[Provided material — start]

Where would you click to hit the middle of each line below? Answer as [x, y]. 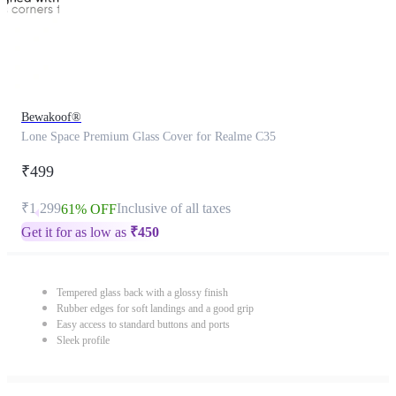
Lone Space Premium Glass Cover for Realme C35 [148, 137]
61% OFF [89, 209]
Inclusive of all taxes [174, 208]
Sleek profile [83, 340]
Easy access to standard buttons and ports [143, 324]
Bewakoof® [51, 117]
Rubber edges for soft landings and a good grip [155, 308]
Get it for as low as [76, 232]
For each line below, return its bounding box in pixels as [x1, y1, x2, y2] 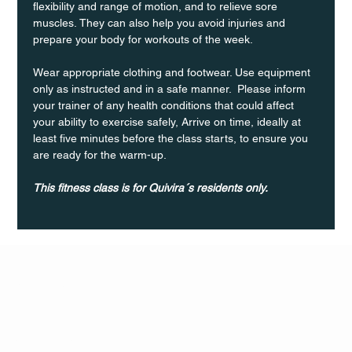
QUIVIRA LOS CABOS [14, 332, 125, 345]
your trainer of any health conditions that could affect [33, 98, 298, 112]
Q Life [14, 264, 74, 291]
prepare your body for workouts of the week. [33, 32, 254, 46]
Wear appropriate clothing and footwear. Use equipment [33, 65, 314, 79]
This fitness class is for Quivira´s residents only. [33, 181, 269, 194]
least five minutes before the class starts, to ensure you [33, 131, 312, 145]
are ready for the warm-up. [33, 148, 167, 161]
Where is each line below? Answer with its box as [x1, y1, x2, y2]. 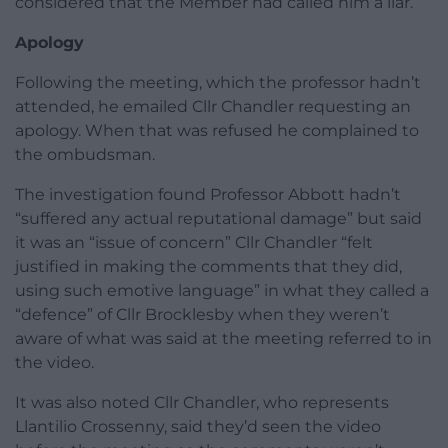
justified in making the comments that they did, [15, 256, 402, 276]
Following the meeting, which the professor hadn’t [15, 72, 421, 92]
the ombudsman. [15, 144, 155, 164]
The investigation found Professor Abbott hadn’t [15, 184, 401, 204]
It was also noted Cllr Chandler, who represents [15, 392, 389, 412]
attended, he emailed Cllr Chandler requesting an [15, 96, 411, 116]
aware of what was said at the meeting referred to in [15, 328, 432, 348]
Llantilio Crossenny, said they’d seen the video [15, 416, 381, 436]
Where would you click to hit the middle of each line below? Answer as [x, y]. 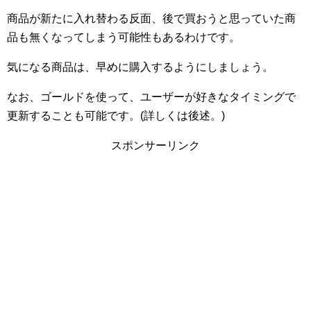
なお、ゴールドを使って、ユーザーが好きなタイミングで [151, 96]
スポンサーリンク [155, 145]
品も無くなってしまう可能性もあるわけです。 [124, 37]
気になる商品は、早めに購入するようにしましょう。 [140, 67]
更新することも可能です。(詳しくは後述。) [116, 115]
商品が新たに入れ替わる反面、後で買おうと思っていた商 [151, 18]
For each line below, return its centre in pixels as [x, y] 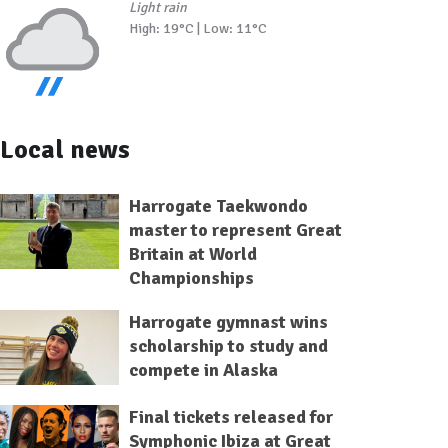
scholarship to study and [228, 345]
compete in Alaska [203, 369]
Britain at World [192, 253]
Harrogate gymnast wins [228, 321]
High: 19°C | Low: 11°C [197, 28]
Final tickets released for [230, 416]
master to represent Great [235, 229]
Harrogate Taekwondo [218, 205]
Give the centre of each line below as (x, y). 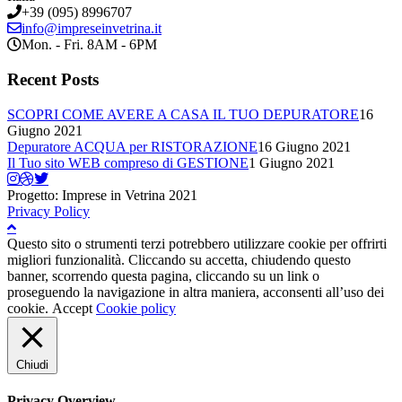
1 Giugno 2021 (292, 162)
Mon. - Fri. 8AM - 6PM (89, 45)
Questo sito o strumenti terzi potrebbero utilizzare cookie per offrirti (197, 243)
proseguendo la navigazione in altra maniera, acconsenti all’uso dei (196, 292)
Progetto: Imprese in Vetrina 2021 (102, 195)
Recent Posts (53, 79)
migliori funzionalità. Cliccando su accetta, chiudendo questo (179, 259)
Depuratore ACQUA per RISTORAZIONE (132, 146)
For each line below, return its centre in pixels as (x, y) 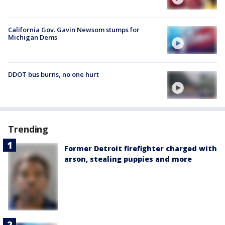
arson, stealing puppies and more (128, 159)
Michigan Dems (33, 37)
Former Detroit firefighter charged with (141, 149)
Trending (28, 129)
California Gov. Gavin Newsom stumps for (74, 29)
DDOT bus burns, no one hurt (53, 75)
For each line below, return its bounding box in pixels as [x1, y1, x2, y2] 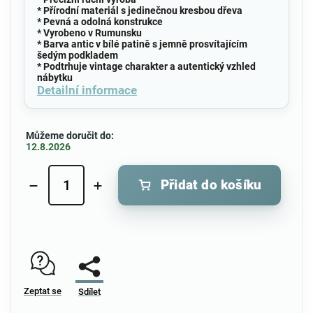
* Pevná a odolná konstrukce [37, 15, 163, 27]
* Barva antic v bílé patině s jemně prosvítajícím [37, 38, 247, 50]
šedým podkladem [37, 49, 118, 61]
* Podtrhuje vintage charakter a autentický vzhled [37, 60, 256, 72]
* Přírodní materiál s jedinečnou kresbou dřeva [37, 4, 242, 16]
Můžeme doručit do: [26, 129, 114, 141]
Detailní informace [37, 82, 137, 97]
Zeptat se [24, 285, 61, 296]
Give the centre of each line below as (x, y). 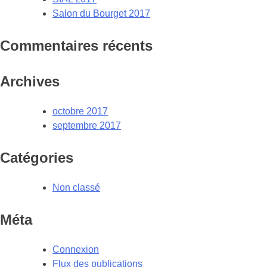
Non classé (76, 188)
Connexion (76, 250)
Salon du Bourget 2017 (101, 14)
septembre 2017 (87, 126)
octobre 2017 (80, 111)
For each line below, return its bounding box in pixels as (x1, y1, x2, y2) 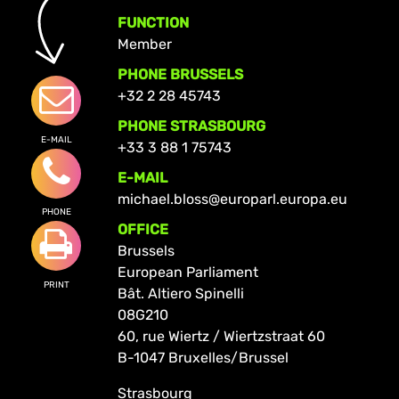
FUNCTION (117, 13, 189, 31)
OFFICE (117, 220, 168, 238)
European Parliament (117, 263, 258, 281)
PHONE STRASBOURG (117, 117, 265, 134)
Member (117, 35, 172, 53)
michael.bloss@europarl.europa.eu (117, 190, 347, 208)
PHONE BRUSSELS (117, 65, 243, 83)
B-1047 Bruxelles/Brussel (117, 348, 289, 366)
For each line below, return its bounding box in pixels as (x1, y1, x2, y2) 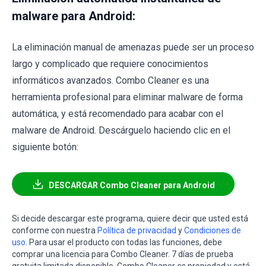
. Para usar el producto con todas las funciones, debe (26, 237, 222, 248)
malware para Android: (12, 9, 135, 24)
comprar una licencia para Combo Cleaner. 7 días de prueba (12, 249, 233, 259)
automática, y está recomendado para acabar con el (12, 108, 223, 120)
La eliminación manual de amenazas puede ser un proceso (12, 42, 254, 53)
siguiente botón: (12, 141, 78, 153)
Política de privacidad (97, 226, 176, 236)
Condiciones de (184, 226, 241, 236)
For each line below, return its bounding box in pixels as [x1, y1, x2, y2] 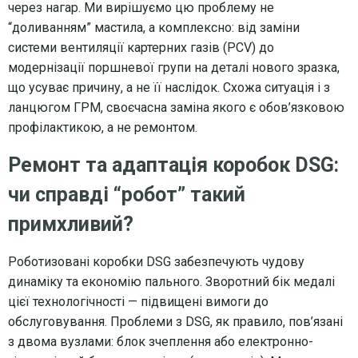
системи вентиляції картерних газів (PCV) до [8, 39, 274, 55]
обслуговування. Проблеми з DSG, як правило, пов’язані [8, 313, 343, 329]
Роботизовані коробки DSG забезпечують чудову [8, 253, 304, 269]
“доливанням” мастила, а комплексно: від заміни [8, 19, 300, 35]
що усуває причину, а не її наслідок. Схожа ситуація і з [8, 79, 330, 95]
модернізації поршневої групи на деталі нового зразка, [8, 59, 340, 75]
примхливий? [8, 212, 133, 236]
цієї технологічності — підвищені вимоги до [8, 293, 268, 309]
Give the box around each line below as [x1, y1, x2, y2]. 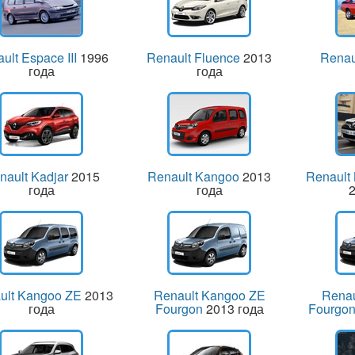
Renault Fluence [147, 48, 241, 67]
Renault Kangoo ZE [153, 285, 265, 304]
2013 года [202, 299, 264, 318]
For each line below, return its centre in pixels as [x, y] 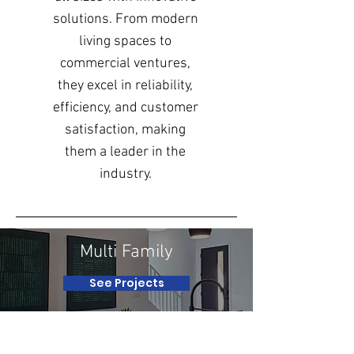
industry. [125, 174]
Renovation [126, 341]
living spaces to [125, 41]
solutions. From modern [125, 19]
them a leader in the [125, 152]
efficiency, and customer [125, 108]
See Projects [126, 283]
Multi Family [126, 252]
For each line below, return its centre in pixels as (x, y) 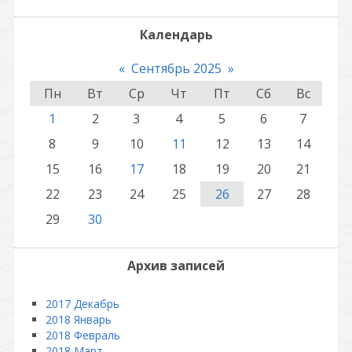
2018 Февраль (83, 335)
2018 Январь (79, 319)
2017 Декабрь (82, 304)
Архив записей (176, 266)
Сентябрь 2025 (176, 68)
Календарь (176, 35)
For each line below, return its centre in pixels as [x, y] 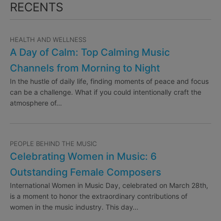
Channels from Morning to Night [85, 68]
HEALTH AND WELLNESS [48, 40]
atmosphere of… [36, 103]
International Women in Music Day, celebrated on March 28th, [109, 185]
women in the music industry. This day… [74, 207]
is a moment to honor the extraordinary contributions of [99, 196]
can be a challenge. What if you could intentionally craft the [106, 92]
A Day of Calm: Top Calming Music [90, 53]
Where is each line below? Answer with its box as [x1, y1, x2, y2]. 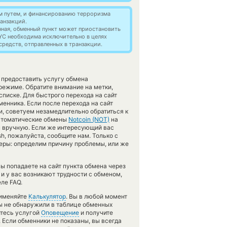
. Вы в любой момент [66, 193, 127, 200]
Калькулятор [28, 193, 66, 200]
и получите [79, 209, 113, 216]
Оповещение [41, 209, 79, 216]
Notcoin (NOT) [68, 116, 109, 123]
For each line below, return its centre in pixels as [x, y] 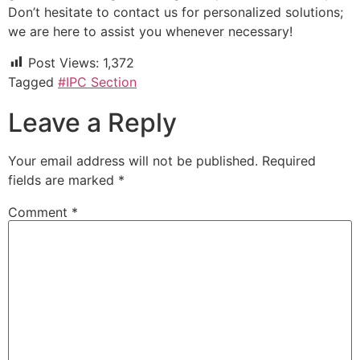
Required [289, 160]
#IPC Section [97, 82]
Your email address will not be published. [133, 160]
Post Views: [63, 62]
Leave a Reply [92, 122]
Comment [40, 212]
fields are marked [63, 180]
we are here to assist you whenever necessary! [150, 32]
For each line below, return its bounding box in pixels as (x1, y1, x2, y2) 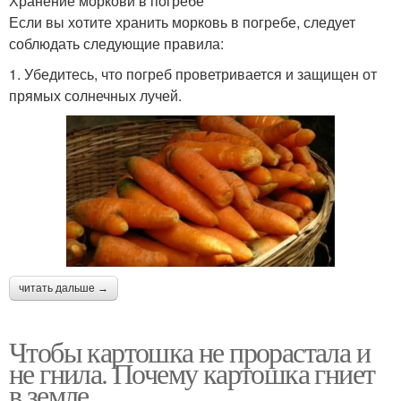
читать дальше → (19, 281, 108, 294)
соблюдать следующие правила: (9, 33, 224, 55)
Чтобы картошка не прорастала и (9, 331, 370, 371)
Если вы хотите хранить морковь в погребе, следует (9, 12, 355, 33)
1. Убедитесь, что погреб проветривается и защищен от (9, 64, 377, 85)
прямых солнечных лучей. (9, 85, 182, 107)
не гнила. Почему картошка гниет (9, 353, 375, 392)
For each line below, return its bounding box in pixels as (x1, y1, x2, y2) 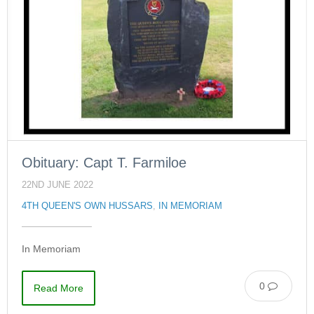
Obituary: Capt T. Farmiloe (22, 155, 186, 171)
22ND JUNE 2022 (22, 180, 93, 191)
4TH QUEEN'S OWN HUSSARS (22, 201, 153, 212)
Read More (34, 282, 83, 294)
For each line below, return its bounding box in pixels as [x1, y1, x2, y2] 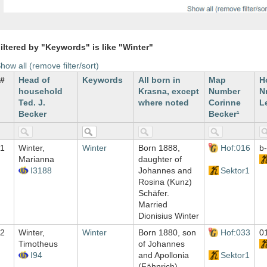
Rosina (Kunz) [138, 177, 192, 187]
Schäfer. [138, 188, 169, 198]
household [18, 86, 63, 97]
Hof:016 [220, 143, 250, 153]
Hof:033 [220, 228, 250, 238]
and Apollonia [138, 250, 189, 260]
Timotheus [18, 239, 58, 249]
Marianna [18, 154, 54, 164]
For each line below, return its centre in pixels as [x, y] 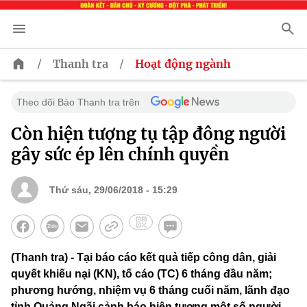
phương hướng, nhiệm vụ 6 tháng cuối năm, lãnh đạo [150, 291]
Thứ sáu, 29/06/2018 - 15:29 [113, 190]
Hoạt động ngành [183, 64]
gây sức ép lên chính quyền [120, 155]
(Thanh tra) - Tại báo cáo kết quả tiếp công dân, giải [144, 258]
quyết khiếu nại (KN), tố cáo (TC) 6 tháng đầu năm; [142, 274]
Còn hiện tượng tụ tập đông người [148, 134]
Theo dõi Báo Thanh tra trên [78, 102]
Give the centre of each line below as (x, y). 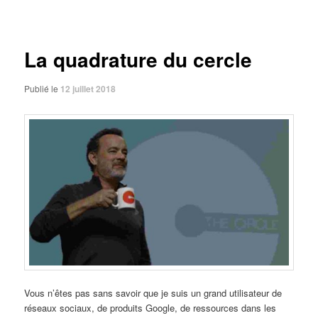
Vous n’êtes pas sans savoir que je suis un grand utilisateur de (153, 293)
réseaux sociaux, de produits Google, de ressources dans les (150, 308)
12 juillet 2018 (88, 89)
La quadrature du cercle (138, 60)
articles (39, 18)
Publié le (43, 89)
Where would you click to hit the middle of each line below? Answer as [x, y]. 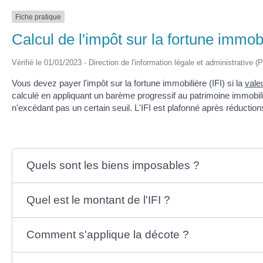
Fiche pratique [38, 17]
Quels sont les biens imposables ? [113, 166]
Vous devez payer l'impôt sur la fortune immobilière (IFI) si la [128, 83]
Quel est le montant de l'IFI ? [98, 200]
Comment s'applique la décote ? [107, 235]
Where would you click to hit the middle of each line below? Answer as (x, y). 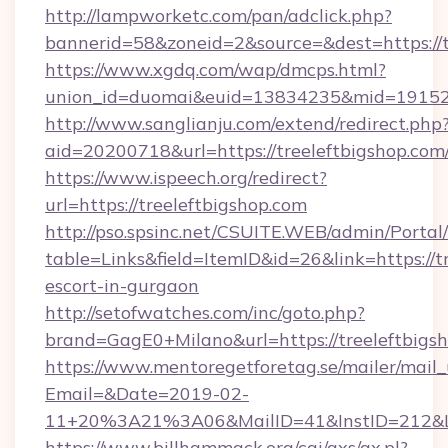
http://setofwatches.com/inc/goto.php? (205, 312)
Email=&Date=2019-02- (147, 393)
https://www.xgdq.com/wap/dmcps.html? (215, 69)
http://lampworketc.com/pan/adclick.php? (218, 15)
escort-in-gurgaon (122, 285)
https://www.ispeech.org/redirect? (186, 177)
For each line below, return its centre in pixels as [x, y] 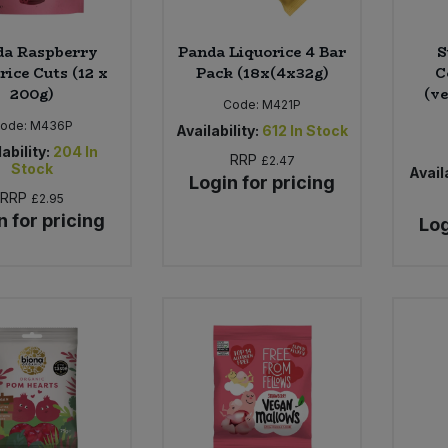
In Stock [319, 131]
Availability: [218, 131]
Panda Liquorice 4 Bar [262, 52]
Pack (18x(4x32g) [262, 73]
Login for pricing [262, 183]
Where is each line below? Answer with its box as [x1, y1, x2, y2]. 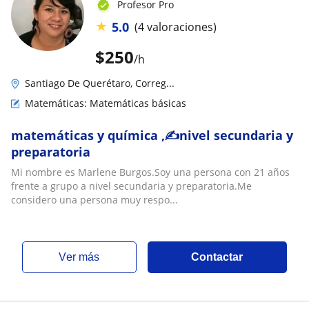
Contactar [191, 250, 243, 263]
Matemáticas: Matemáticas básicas [25, 96, 186, 110]
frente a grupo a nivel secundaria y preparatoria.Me [11, 179, 252, 192]
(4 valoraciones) [134, 19, 217, 34]
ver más [66, 250, 100, 263]
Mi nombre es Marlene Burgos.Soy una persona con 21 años [11, 165, 290, 179]
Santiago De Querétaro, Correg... [25, 76, 175, 90]
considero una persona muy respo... [11, 192, 178, 206]
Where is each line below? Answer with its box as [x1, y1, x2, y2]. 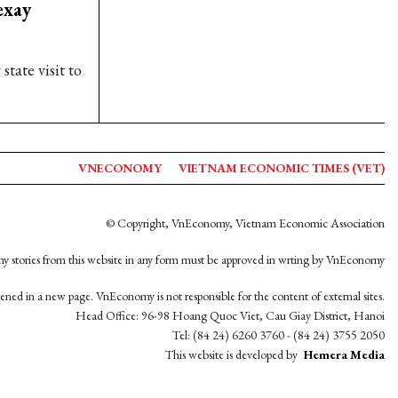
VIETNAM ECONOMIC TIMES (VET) [179, 160, 385, 177]
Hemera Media [304, 346, 385, 363]
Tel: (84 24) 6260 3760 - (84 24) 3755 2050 [172, 327, 385, 344]
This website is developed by [165, 346, 300, 363]
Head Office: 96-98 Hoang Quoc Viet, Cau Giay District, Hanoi [76, 307, 385, 324]
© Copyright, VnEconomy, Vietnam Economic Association [106, 215, 385, 232]

[Provided material — finish]

## Aim of the task
Write out exactly the lines that run from the top of the listing above to the line containing "Q Life [14, 264, 74, 291]", both ends included. Omit every picture.

## Response box
Where would you click to hit the middle of each line below? Answer as [x, y]. 
Lone Space Premium Glass Cover for Realme C35 [148, 137]
61% OFF [89, 209]
Inclusive of all taxes [174, 208]
Sleek profile [83, 340]
Easy access to standard buttons and ports [143, 324]
Bewakoof® [51, 117]
Rubber edges for soft landings and a good grip [155, 308]
Get it for as low as [76, 232]
For each line below, return its bounding box in pixels as [x1, y1, x2, y2] 
QUIVIRA LOS CABOS [14, 332, 125, 345]
your trainer of any health conditions that could affect [33, 98, 298, 112]
Q Life [14, 264, 74, 291]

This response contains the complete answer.